*** Begin section ***

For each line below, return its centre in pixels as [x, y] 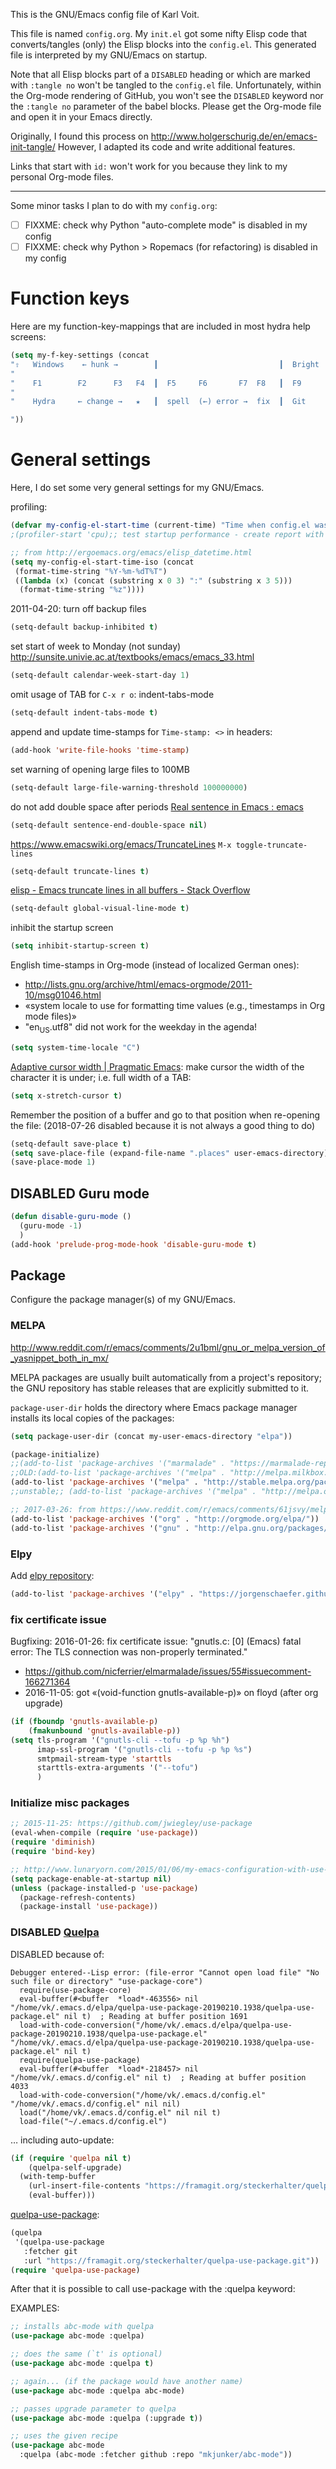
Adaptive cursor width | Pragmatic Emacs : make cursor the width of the [157, 1066]
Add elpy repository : [52, 1575]
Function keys [70, 298]
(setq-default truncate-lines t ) [80, 871]
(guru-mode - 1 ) [51, 1225]
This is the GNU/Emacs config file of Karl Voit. [105, 14]
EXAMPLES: [35, 2308]
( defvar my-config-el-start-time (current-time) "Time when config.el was [169, 525]

*** End section ***

All lines from the one with "Function keys [70, 298]" to the end of the records must be set down exactly. Skip every line before it.

Function keys [70, 298]
(setq-default truncate-lines t ) [80, 871]
(guru-mode - 1 ) [51, 1225]
This is the GNU/Emacs config file of Karl Voit. [105, 14]
EXAMPLES: [35, 2308]
( defvar my-config-el-start-time (current-time) "Time when config.el was [169, 525]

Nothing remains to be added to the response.